─── RECORD EXCERPTS
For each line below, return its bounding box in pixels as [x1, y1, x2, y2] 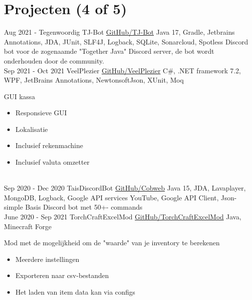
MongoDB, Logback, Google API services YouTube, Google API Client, [4, 192, 219, 202]
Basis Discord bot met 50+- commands [25, 202, 143, 212]
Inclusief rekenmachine [15, 140, 83, 150]
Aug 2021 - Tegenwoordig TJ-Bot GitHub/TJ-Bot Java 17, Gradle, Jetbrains [4, 27, 235, 37]
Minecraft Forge [4, 221, 52, 231]
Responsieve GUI [15, 107, 67, 118]
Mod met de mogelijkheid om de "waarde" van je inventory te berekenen [4, 237, 220, 248]
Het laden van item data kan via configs [15, 287, 135, 297]
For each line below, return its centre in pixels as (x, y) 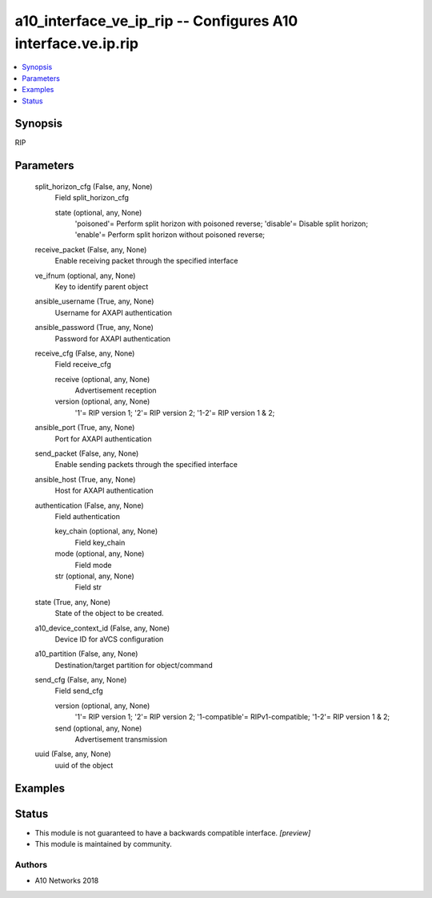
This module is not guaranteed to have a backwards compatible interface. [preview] (173, 832)
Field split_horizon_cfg (92, 198)
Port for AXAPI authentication (103, 439)
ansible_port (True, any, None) (85, 428)
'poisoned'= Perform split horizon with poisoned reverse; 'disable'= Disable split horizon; (221, 223)
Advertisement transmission (121, 739)
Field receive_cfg (83, 364)
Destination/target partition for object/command (134, 665)
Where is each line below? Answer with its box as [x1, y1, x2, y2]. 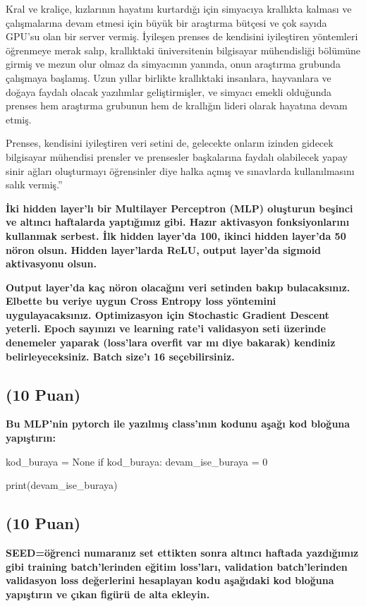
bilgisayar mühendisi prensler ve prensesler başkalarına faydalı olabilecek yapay [6, 149, 348, 164]
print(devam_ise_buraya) [6, 478, 118, 492]
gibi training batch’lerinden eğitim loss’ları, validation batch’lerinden [6, 559, 348, 574]
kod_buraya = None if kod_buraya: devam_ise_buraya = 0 [6, 454, 268, 468]
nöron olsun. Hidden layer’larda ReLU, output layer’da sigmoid [6, 242, 322, 257]
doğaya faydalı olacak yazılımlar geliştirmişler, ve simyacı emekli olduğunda [6, 84, 331, 99]
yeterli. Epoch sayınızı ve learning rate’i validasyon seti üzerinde [6, 321, 326, 336]
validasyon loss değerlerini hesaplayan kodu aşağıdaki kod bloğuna [6, 573, 334, 588]
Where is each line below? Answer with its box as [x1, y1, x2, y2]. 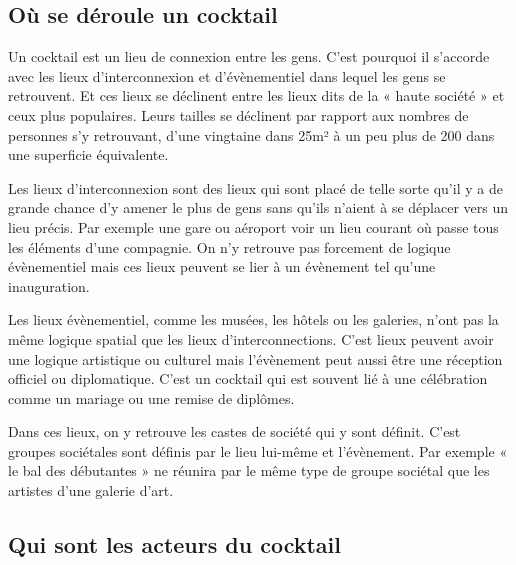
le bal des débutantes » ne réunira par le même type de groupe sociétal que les [8, 460, 490, 481]
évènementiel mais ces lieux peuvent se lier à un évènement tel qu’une [8, 256, 436, 277]
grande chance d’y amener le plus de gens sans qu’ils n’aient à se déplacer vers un [8, 197, 508, 218]
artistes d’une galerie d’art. [8, 480, 174, 501]
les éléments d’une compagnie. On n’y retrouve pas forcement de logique [8, 236, 451, 257]
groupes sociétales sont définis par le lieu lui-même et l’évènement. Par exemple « [8, 440, 508, 461]
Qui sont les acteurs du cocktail [8, 529, 341, 560]
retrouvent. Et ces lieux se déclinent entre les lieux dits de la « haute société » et [8, 85, 505, 106]
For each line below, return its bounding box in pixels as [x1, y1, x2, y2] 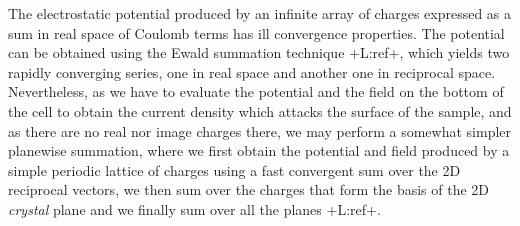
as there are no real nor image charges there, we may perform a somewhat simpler [8, 120, 512, 141]
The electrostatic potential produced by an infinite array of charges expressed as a [8, 3, 512, 23]
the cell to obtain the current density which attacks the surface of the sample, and [8, 100, 512, 121]
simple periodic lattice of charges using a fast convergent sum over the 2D [8, 159, 461, 180]
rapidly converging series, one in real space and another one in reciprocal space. [8, 61, 496, 82]
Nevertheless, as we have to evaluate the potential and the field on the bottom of [8, 81, 504, 102]
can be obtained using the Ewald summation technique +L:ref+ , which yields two [8, 42, 510, 63]
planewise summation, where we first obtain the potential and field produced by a [8, 140, 510, 161]
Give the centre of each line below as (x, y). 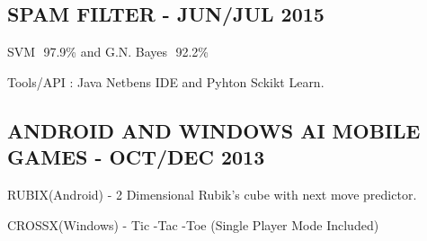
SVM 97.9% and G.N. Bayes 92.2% (108, 52)
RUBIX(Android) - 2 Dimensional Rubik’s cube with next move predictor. (212, 194)
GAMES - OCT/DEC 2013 (136, 157)
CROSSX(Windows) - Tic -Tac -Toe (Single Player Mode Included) (193, 224)
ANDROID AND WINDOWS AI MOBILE (214, 130)
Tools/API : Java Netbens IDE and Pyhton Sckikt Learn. (166, 81)
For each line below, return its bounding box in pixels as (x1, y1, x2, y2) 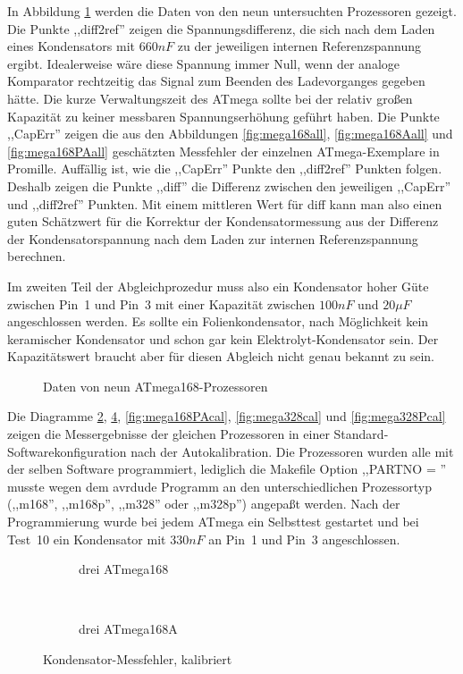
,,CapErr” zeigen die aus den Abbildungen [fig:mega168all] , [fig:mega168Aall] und (7, 124, 453, 143)
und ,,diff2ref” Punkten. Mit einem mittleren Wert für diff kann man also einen (7, 194, 442, 213)
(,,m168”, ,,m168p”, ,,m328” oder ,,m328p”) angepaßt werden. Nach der (7, 494, 400, 513)
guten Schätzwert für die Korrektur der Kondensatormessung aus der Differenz (7, 212, 439, 231)
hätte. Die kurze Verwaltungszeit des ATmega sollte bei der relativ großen (7, 88, 413, 107)
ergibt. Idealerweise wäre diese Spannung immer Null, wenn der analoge (7, 54, 400, 72)
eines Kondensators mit (7, 37, 135, 55)
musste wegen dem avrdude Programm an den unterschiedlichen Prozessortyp (7, 476, 433, 495)
──────
= REQUIRED WORK =
State how many lines of the records above contain the word "lieux", giving only that number.

= RESPONSE =
2